1. A method for transmitting feedback information, executed by a terminal device or a module within a terminal device, characterized in that, The method includes: Receive first configuration information, which is used to indicate a one-to-one correspondence between M reference time units and multiple cells in the M reference time units configured to send Hybrid Automatic Repeat Request (HARQ) feedback information, where M is a positive integer; Receive the Physical Downlink Shared Channel (PDSCH), wherein the end symbol of the PDSCH is located in the first reference time unit among the M reference time units; Based on the first reference time unit, a second reference time unit is determined among the M reference time units, wherein the second reference time unit is after the first reference time unit, and the second reference time unit is separated from the first reference time unit by a reference time unit of K1, where K1 is an integer greater than or equal to zero; Based on the second reference time unit and the one-to-one correspondence, a target time unit on the target cell is determined, wherein the target cell is the cell corresponding to the second reference time unit in the one-to-one correspondence, and the target time unit is a time unit on the target cell that has time domain overlap with the second reference time unit; The HARQ feedback information of the PDSCH is sent on the target time unit of the target cell; Wherein, the M reference time units have the same time domain length, and the time domain length of the reference time unit is determined according to the first subcarrier interval, which is: The subcarrier interval with the largest value among the subcarrier intervals corresponding to the multiple cells, or the subcarrier interval with the smallest value among the subcarrier intervals corresponding to the multiple cells.

2. The method according to claim 1, characterized in that, The target time unit is the earliest time unit in the target cell that overlaps with the second reference time unit in the time domain.

3. The method according to claim 1 or 2, characterized in that, K1 is the downlink control information (DCI) indication that schedules the PDSCH, and K1 is a value in the K1 set.

4. The method according to claim 3, characterized in that, The K1 set satisfies at least one of the following: The K1 set is the K1 set configured in the cell where the PDSCH is located; The K1 set is the K1 set configured in the primary cell accessed by the terminal device; The K1 set is the K1 set configured for the cell with the smallest subcarrier interval among the plurality of cells; The K1 set is the K1 set configured for the cell with the largest subcarrier interval among the multiple cells.

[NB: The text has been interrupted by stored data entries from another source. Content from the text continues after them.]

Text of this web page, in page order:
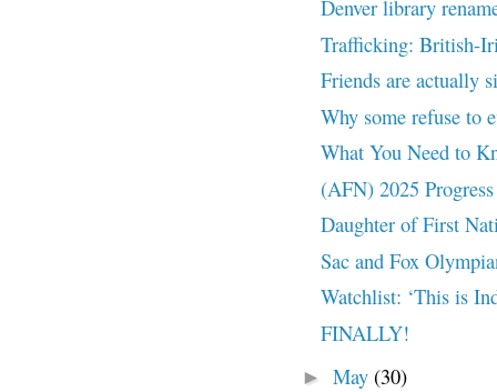
Denver library
Trafficking: British-
Friends are actually
Why some refuse to
What You Need to
(AFN) 2025
Daughter of First
Sac and Fox
Watchlist: ‘This is
FINALLY!
► May (30)
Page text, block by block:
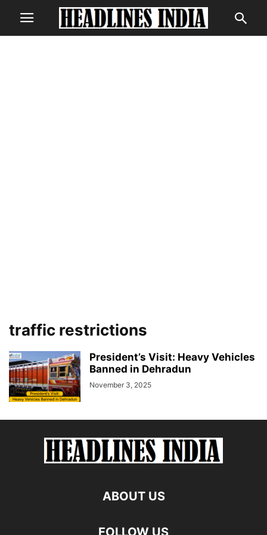
traffic restrictions
President’s Visit: Heavy Vehicles
Banned in Dehradun
November 3, 2025
ABOUT US
FOLLOW US
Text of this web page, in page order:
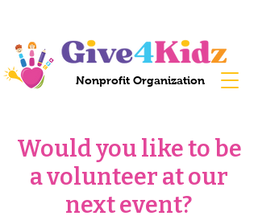
Nonprofit Organization
Would you like to be
a volunteer at our
next event?
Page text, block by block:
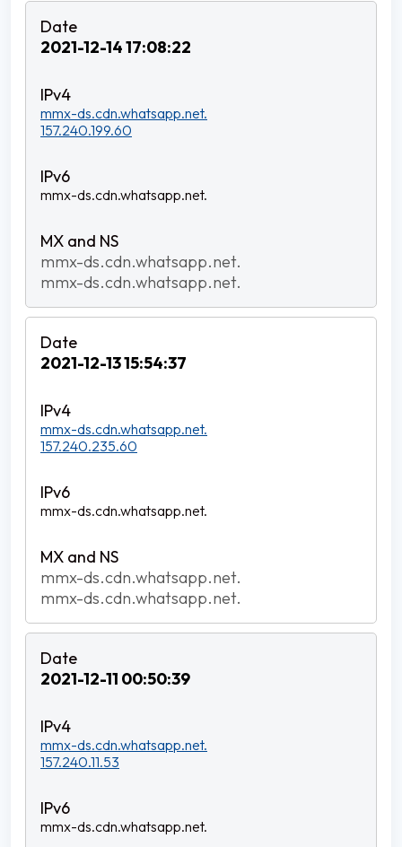
2021-12-14 17:08:22
mmx-ds.cdn.whatsapp.net.
157.240.199.60
mmx-ds.cdn.whatsapp.net.
mmx-ds.cdn.whatsapp.net.
mmx-ds.cdn.whatsapp.net.
2021-12-13 15:54:37
mmx-ds.cdn.whatsapp.net.
157.240.235.60
mmx-ds.cdn.whatsapp.net.
mmx-ds.cdn.whatsapp.net.
mmx-ds.cdn.whatsapp.net.
2021-12-11 00:50:39
mmx-ds.cdn.whatsapp.net.
157.240.11.53
mmx-ds.cdn.whatsapp.net.
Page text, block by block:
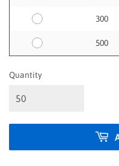
300
500
Quantity
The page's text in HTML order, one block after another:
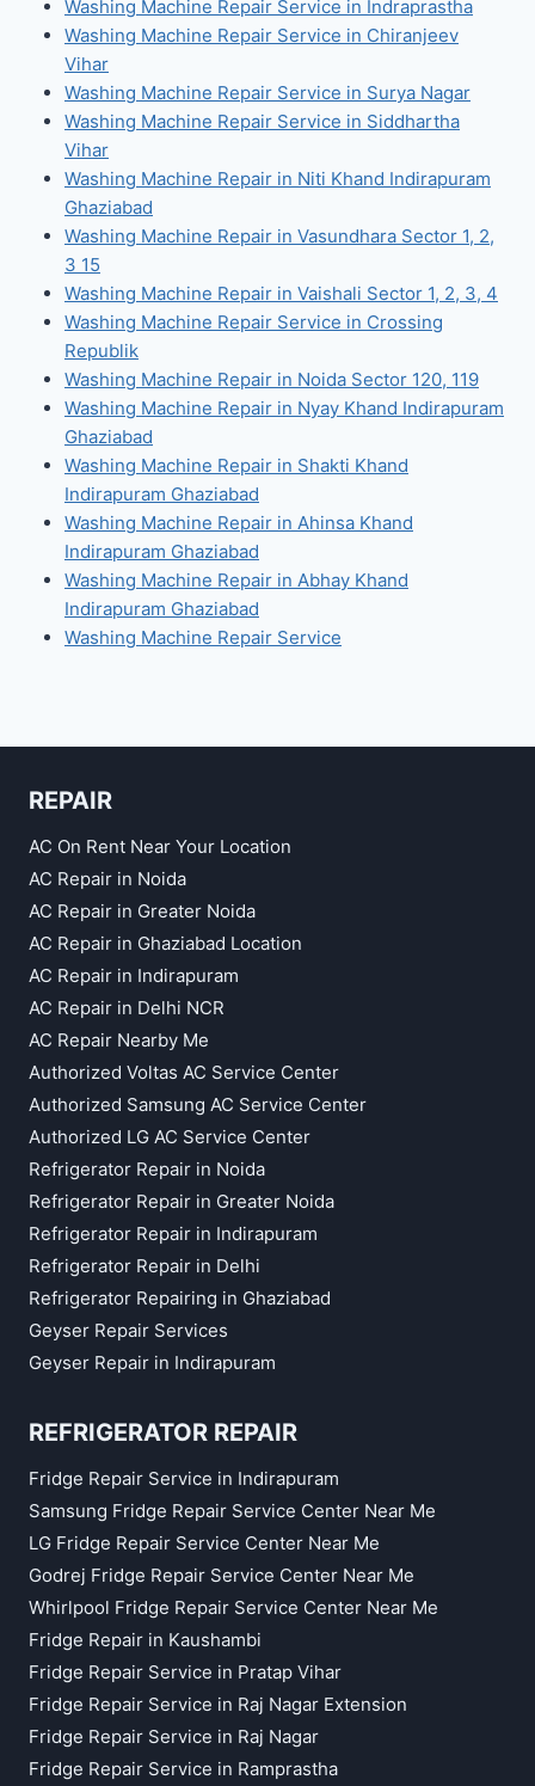
Washing Machine Repair Service in Indraprastha
Washing Machine Repair Service in Chiranjeev
Vihar
Washing Machine Repair Service in Surya Nagar
Washing Machine Repair Service in Siddhartha
Vihar
Washing Machine Repair in Niti Khand Indirapuram
Ghaziabad
Washing Machine Repair in Vasundhara Sector 1, 2,
3 15
Washing Machine Repair in Vaishali Sector 1, 2, 3, 4
Washing Machine Repair Service in Crossing
Republik
Washing Machine Repair in Noida Sector 120, 119
Washing Machine Repair in Nyay Khand Indirapuram
Ghaziabad
Washing Machine Repair in Shakti Khand
Indirapuram Ghaziabad
Washing Machine Repair in Ahinsa Khand
Indirapuram Ghaziabad
Washing Machine Repair in Abhay Khand
Indirapuram Ghaziabad
Washing Machine Repair Service
REPAIR
AC On Rent Near Your Location
AC Repair in Noida
AC Repair in Greater Noida
AC Repair in Ghaziabad Location
AC Repair in Indirapuram
AC Repair in Delhi NCR
AC Repair Nearby Me
Authorized Voltas AC Service Center
Authorized Samsung AC Service Center
Authorized LG AC Service Center
Refrigerator Repair in Noida
Refrigerator Repair in Greater Noida
Refrigerator Repair in Indirapuram
Refrigerator Repair in Delhi
Refrigerator Repairing in Ghaziabad
Geyser Repair Services
Geyser Repair in Indirapuram
REFRIGERATOR REPAIR
Fridge Repair Service in Indirapuram
Samsung Fridge Repair Service Center Near Me
LG Fridge Repair Service Center Near Me
Godrej Fridge Repair Service Center Near Me
Whirlpool Fridge Repair Service Center Near Me
Fridge Repair in Kaushambi
Fridge Repair Service in Pratap Vihar
Fridge Repair Service in Raj Nagar Extension
Fridge Repair Service in Raj Nagar
Fridge Repair Service in Ramprastha
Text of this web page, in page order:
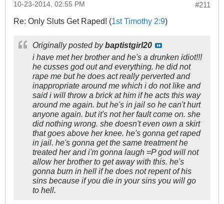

5. A method for transmitting feedback information, executed by a terminal device or a module within a terminal device, characterized in that, The method includes: Receive first configuration information, which is used to indicate a one-to-one correspondence between M reference time units and multiple cells in the M reference time units configured to send Hybrid Automatic Repeat Request (HARQ) feedback information, where M is a positive integer; Receive the Physical Downlink Shared Channel (PDSCH), wherein the end symbol of the PDSCH is located in the first reference time unit among the M reference time units; The second reference time unit is determined from the M reference time units based on the first reference time unit, wherein the second reference time unit is after the first reference time unit, and the second reference time unit is separated from the first reference time unit by K1 reference time units, where K1 is an integer greater than or equal to zero; Based on the second reference time unit and the one-to-one correspondence, a first time unit on the first cell is determined, wherein the first cell is the cell corresponding to the second reference time unit in the one-to-one correspondence, and the first time unit is a time unit on the first cell that overlaps with the second reference time unit in the time domain. When the first physical uplink control channel (PUCCH) resource overlaps with downlink symbols or flexible symbols in the time domain, a second time unit is determined. The second time unit is located after the first time unit. The first PUCCH resource is the PUCCH resource of the first cell, located within the first time unit, and configured to carry HARQ feedback information of the PDSCH. The second PUCCH resource within the second time unit transmits the HARQ feedback information of the PDSCH, and the second PUCCH resource does not overlap with downlink symbols and flexible symbols in the time domain.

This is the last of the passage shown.